Educated young people in Ngada are rather vague about their own role in changing this mentality. Twenty-three-year-old Anis tells me: ‘I think that by talking to people I can encourage them to be more active and creative; to think outside the box.’ On another occasion, Echiel, aged 25, says: ‘Things would already be better if people start to bring a little money to the bank, in case of emergencies, so they don’t have to go around asking for help...You know, it’s just a matter of mentality.’ Young people thus believe a new mentality would be more productive, but they do not have clear result-driven strategies to create this new mentality. Remarks about the village mentality are therefore most often meant as a reference to their own educated background, as opposed to that of relatively uneducated farmers and their reliance on a ‘culture of asking’. Paradoxically, this mentality is strongly embedded in the social networks and obligations of Ngada, which not only enable young people to pursue their education in the first place, but also provides a safety net during their difficult transition from education to work.
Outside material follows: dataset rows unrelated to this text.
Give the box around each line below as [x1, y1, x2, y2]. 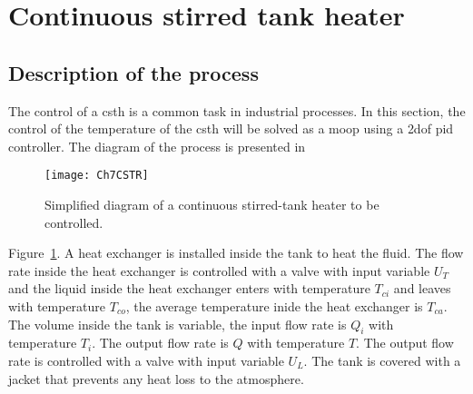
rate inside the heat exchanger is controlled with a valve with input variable [8, 261, 430, 280]
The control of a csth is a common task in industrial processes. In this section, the [8, 101, 466, 120]
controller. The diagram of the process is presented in [8, 136, 306, 155]
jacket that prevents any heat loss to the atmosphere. [8, 369, 304, 388]
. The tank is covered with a [303, 350, 461, 369]
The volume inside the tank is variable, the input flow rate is [8, 314, 347, 333]
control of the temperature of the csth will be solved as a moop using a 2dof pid [8, 119, 454, 138]
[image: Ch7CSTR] [44, 169, 149, 182]

There is a tension between educated young people’s criticism of a village mentality and the actual position of these young people in Ngada. On the one hand, they need their social networks for their daily needs, but on the other hand, they criticise other villagers who rely on these networks much as they do. The educated young people do not seem to realise the irony of this situation. They take it for granted that they can rely on these networks, as their current position is just a phase. Meanwhile, their social networks also accept their roles as supporters, for educated young people are widely considered to be the ‘future’ of the community, as the bearers of development.  

Anis, Maria, Marcus, Alfons and Echiel are just some of the many young people who actively try to pursue, through their own ideals and dreams, a better life for themselves and the community. They might be opportunistic entrepreneurs or aspire to typical government jobs, yet their expressed ambitions transcend popular beliefs about uninspired and lazy bureaucrats. But at the same time, these ideals, so explicitly expressed in the Catholic Church workshop, challenge the same networks that they are dependent upon. 

While education should be encouraged as a means to empower young people, and young people who wish to make a significant contribution to society should be admired, their criticism on the local mentality brings to the fore some fundamental questions. Will young people in the future still be supported by expansive social networks while undertaking their education, or during their transition to work? Or will these networks have changed under pressure of ideas about new mentalities? These questions—among others—are a reminder that while increased access to education might be a means to economic development, it also creates new social challenges.